# [To do]
For this exercise, print the listing below exactly, without its pictures.

# [Source data]
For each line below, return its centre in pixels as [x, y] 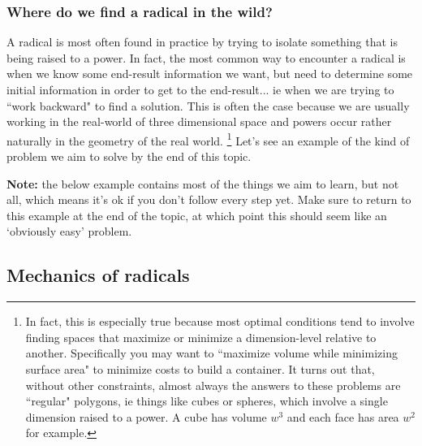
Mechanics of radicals [98, 275]
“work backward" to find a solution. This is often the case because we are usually [208, 105]
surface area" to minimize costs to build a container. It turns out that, [200, 368]
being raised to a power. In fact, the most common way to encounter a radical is [206, 57]
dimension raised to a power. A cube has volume [146, 416]
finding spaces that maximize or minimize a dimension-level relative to [201, 337]
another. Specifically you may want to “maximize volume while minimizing [211, 353]
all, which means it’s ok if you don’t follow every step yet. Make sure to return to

# [Exercise output]
For each line below, return its centre in pixels as [x, y] 
Mechanics of radicals [98, 275]
“work backward" to find a solution. This is often the case because we are usually [208, 105]
surface area" to minimize costs to build a container. It turns out that, [200, 368]
being raised to a power. In fact, the most common way to encounter a radical is [206, 57]
dimension raised to a power. A cube has volume [146, 416]
finding spaces that maximize or minimize a dimension-level relative to [201, 337]
another. Specifically you may want to “maximize volume while minimizing [211, 353]
all, which means it’s ok if you don’t follow every step yet. Make sure to return to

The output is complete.